**WORK ITEM:**
Write out the full listing exactly as given, minus the images.

▽

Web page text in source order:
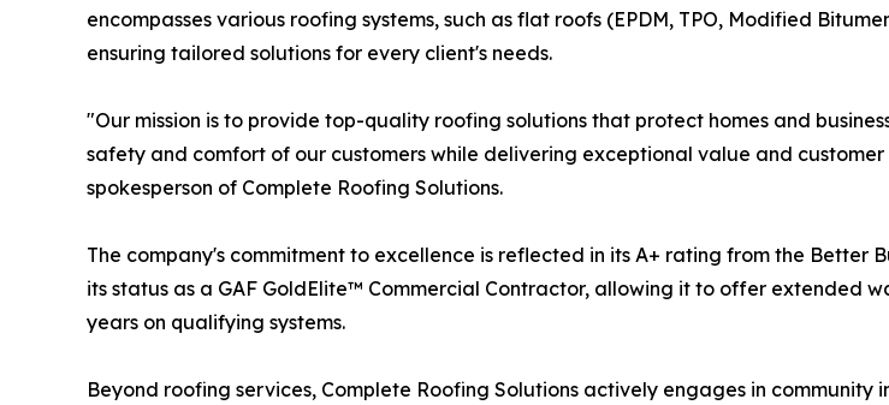
encompasses various roofing systems, such as flat roofs (EPDM, TPO, Modified
ensuring tailored solutions for every client's needs.
"Our mission is to provide top-quality roofing solutions that protect homes and
safety and comfort of our customers while delivering exceptional value and customer
spokesperson of Complete Roofing Solutions.
The company's commitment to excellence is reflected in its A+ rating from the Better
its status as a GAF GoldElite™ Commercial Contractor, allowing it to offer extended
years on qualifying systems.
Beyond roofing services, Complete Roofing Solutions actively engages in

△

**EXERCISE OUTPUT:**
Web page text in source order:
encompasses various roofing systems, such as flat roofs (EPDM, TPO, Modified
ensuring tailored solutions for every client's needs.
"Our mission is to provide top-quality roofing solutions that protect homes and
safety and comfort of our customers while delivering exceptional value and customer
spokesperson of Complete Roofing Solutions.
The company's commitment to excellence is reflected in its A+ rating from the Better
its status as a GAF GoldElite™ Commercial Contractor, allowing it to offer extended
years on qualifying systems.
Beyond roofing services, Complete Roofing Solutions actively engages in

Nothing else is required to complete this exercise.